Rational design of carbazole- and carboline-based ambipolar host materials for blue electrophosphorescence: a density functional theory study

Abstract

Density functional theory has been employed to design 41 host molecules for blue electrophosphorescence by incorporating electron donor (carbazole (cbz)) and electron acceptor (α-carboline (Cb1)) units into N-phenylcarbazole (PhCbz). We have systematically investigated the influence of the number (mono-, di-, and trisubstituted) and positions of Cb1 and Cbz substitution on an array of electronic properties of the designed hosts. The results underline that the substitution of the N-phenyl ring with a carboline unit yields host molecules with low charge injection barriers, balanced charge transport, efficient charge separation, high triplet energy (E_T), and low singlet–triplet energy difference (ΔE_ST).

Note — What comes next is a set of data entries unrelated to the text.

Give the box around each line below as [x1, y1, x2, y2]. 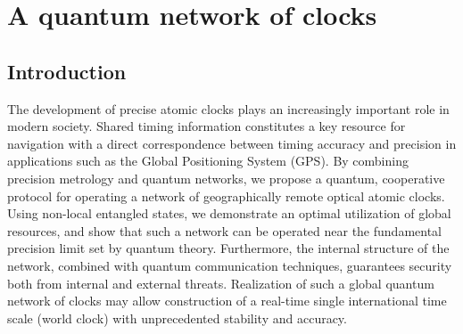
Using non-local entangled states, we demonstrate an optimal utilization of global [7, 204, 451, 223]
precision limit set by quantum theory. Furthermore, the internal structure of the [7, 239, 450, 257]
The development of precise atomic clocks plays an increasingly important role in [7, 99, 450, 118]
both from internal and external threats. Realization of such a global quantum [7, 273, 434, 292]
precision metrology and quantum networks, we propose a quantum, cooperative [7, 168, 445, 187]
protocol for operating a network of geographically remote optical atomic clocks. [7, 186, 445, 205]
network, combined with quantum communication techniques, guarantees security [7, 256, 452, 274]
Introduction [7, 57, 127, 85]
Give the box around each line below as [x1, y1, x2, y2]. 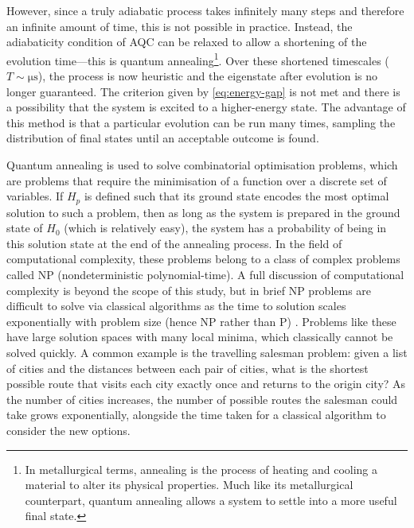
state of [6, 219, 43, 236]
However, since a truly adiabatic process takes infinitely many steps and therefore [6, 2, 404, 18]
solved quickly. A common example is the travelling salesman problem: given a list [6, 344, 408, 360]
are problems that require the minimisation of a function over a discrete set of [6, 172, 387, 188]
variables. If [6, 188, 64, 204]
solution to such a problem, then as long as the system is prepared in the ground [6, 204, 400, 220]
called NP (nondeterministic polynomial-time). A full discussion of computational [6, 266, 404, 283]
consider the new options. [6, 421, 131, 438]
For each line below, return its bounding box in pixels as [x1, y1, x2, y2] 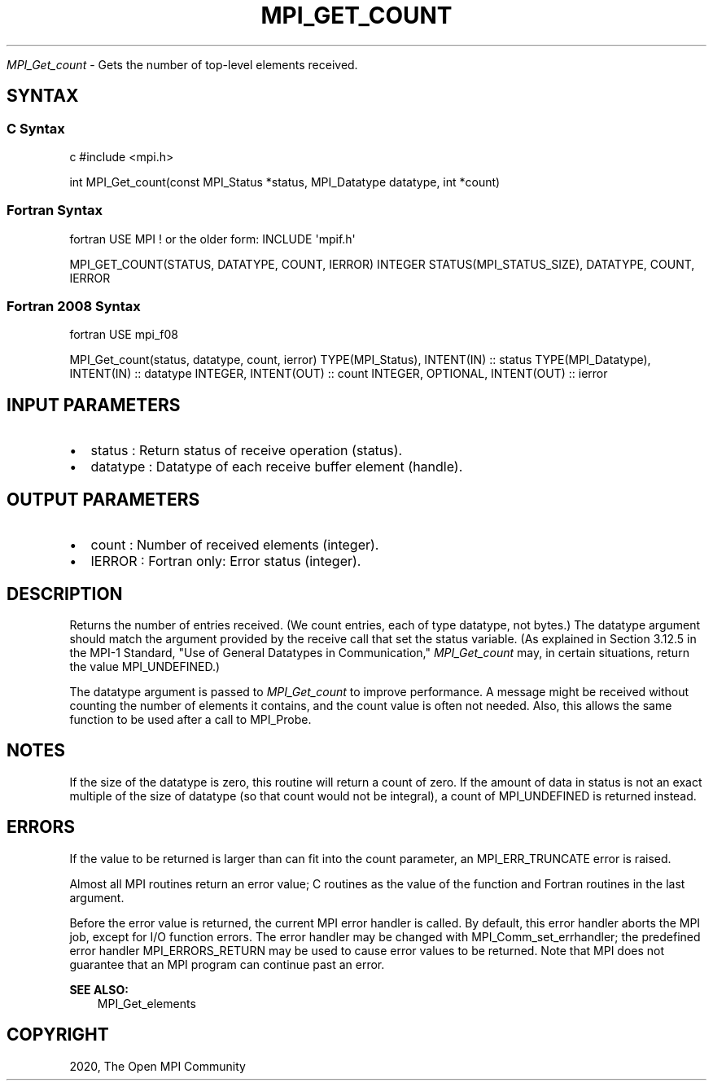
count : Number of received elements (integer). [90, 537, 379, 554]
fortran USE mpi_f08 [69, 327, 179, 342]
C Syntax [7, 120, 65, 137]
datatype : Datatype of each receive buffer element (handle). [90, 458, 463, 476]
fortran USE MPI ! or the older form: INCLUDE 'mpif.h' [69, 231, 356, 246]
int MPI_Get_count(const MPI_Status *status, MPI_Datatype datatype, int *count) [69, 174, 501, 189]
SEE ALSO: [69, 982, 129, 997]
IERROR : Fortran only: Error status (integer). [90, 553, 361, 570]
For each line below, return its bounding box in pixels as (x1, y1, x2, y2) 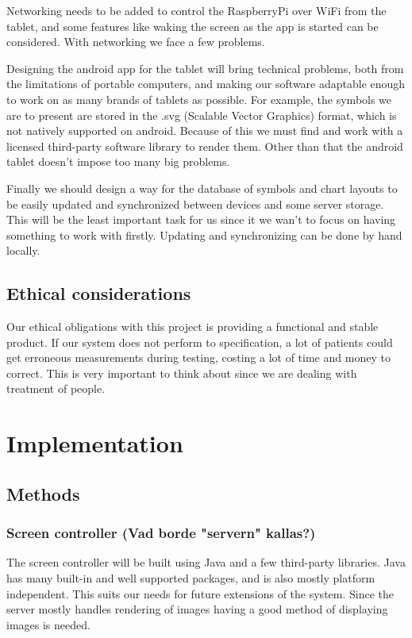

For disubstituted hosts, the second subunit can either be Cb1 or Cbz substituted at the 2/7 position of PhCbz, while substituting the 2 and 3 positions of PhCbz with Cbz subunits generates trisubstituted hosts with efficient electronic properties. Thus, our results indicate that both number and position of subunit substitution in PhCbz play a decisive role in designing hosts with appropriate electronic properties. Among the 41 systems considered in the study, we have identified the two most efficient hosts, and their electronic properties are found to be very promising compared to some of the experimentally reported analogous hosts.